> [Instructions to follow]: Go through the following data and transcribe exactly the stretch of lines from the one holding "taverns, Anna Karfaki, best" to the one holding "<p><br></p><p>Monthly one-on-one meetings", both included.

(Extracted data entries)
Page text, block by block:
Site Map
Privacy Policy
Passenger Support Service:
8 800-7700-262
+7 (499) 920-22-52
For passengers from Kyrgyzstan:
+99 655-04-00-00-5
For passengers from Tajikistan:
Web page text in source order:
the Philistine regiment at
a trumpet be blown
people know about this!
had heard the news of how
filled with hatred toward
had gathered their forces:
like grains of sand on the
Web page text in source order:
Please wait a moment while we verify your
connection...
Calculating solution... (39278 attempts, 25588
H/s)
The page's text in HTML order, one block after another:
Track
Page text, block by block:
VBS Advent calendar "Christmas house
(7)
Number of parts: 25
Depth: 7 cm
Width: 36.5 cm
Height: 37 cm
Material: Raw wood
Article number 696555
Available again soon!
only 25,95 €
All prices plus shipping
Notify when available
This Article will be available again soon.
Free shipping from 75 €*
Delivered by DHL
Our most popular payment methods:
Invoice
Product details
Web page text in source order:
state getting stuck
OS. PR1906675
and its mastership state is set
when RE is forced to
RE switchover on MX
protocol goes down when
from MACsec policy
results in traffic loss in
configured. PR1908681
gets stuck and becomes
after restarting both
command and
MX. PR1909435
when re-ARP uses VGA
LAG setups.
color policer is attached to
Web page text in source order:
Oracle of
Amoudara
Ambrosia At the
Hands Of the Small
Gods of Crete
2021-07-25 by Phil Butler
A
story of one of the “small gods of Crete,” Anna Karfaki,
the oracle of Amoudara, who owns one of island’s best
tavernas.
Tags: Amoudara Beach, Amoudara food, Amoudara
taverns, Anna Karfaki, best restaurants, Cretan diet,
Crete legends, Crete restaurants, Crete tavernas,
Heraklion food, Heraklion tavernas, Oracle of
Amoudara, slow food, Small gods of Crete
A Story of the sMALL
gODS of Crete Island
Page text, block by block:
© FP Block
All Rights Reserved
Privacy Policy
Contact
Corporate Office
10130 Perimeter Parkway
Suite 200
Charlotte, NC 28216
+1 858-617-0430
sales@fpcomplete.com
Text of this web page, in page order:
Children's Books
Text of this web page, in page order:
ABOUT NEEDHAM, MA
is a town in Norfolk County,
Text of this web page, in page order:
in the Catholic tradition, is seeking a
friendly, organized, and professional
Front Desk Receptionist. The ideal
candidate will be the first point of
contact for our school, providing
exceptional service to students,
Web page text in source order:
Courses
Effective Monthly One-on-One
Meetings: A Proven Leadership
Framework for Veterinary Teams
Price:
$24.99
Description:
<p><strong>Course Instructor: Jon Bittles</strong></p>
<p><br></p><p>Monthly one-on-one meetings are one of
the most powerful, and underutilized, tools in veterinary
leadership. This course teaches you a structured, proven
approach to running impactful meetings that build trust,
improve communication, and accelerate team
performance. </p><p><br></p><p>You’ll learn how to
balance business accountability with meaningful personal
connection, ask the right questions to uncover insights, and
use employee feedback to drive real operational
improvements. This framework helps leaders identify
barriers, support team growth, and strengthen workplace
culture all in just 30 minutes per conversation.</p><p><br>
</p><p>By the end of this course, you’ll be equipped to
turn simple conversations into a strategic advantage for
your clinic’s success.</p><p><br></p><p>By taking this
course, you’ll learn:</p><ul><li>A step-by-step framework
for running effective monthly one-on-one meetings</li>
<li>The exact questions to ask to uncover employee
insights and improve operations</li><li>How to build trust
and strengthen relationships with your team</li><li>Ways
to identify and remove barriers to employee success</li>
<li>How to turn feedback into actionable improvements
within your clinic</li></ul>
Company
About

> [Exercise solution]:
taverns, Anna Karfaki, best restaurants, Cretan diet,
Crete legends, Crete restaurants, Crete tavernas,
Heraklion food, Heraklion tavernas, Oracle of
Amoudara, slow food, Small gods of Crete
A Story of the sMALL
gODS of Crete Island
Page text, block by block:
© FP Block
All Rights Reserved
Privacy Policy
Contact
Corporate Office
10130 Perimeter Parkway
Suite 200
Charlotte, NC 28216
+1 858-617-0430
sales@fpcomplete.com
Text of this web page, in page order:
Children's Books
Text of this web page, in page order:
ABOUT NEEDHAM, MA
is a town in Norfolk County,
Text of this web page, in page order:
in the Catholic tradition, is seeking a
friendly, organized, and professional
Front Desk Receptionist. The ideal
candidate will be the first point of
contact for our school, providing
exceptional service to students,
Web page text in source order:
Courses
Effective Monthly One-on-One
Meetings: A Proven Leadership
Framework for Veterinary Teams
Price:
$24.99
Description:
<p><strong>Course Instructor: Jon Bittles</strong></p>
<p><br></p><p>Monthly one-on-one meetings are one of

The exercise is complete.